* _TASK STATEMENT_
Repeat the listing exactly, line by line, and leave the pictures behind.
━━━━━━
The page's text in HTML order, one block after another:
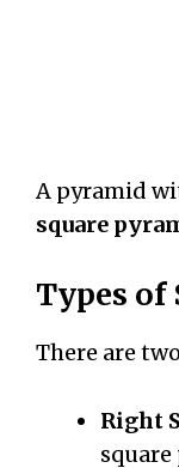
A pyramid
square
Types of
There are
Right
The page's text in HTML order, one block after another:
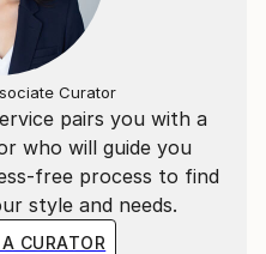
pairs you with a
who will guide you
free process to find
style and needs.
CURATOR
Curator
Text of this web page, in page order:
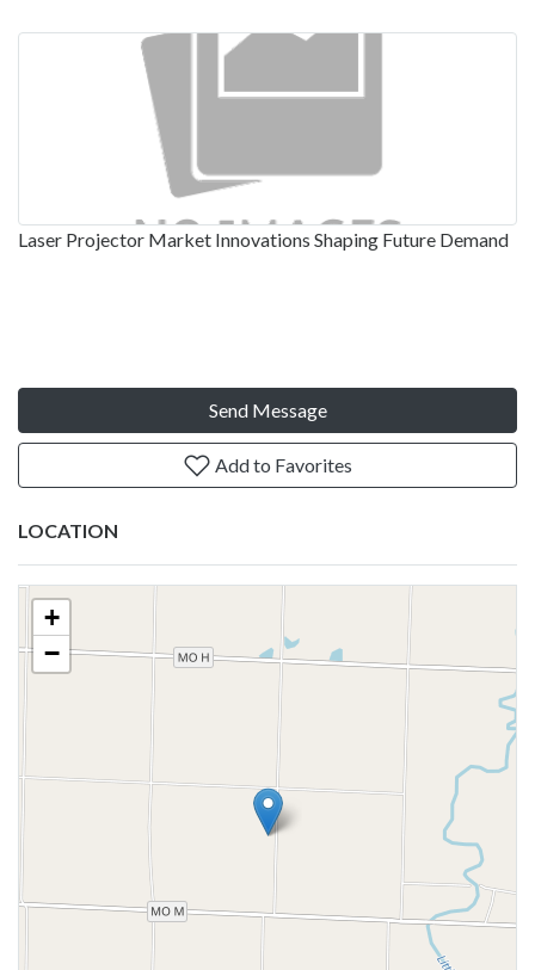
Laser Projector Market Innovations Shaping Future Demand
Send Message
Add to Favorites
LOCATION
+
−
━━━━━━
* _REPLY_
The page's text in HTML order, one block after another:
A pyramid
square
Types of
There are
Right
The page's text in HTML order, one block after another:
pairs you with a
who will guide you
free process to find
style and needs.
CURATOR
Curator
Text of this web page, in page order:
Laser Projector Market Innovations Shaping Future Demand
Send Message
Add to Favorites
LOCATION
+
−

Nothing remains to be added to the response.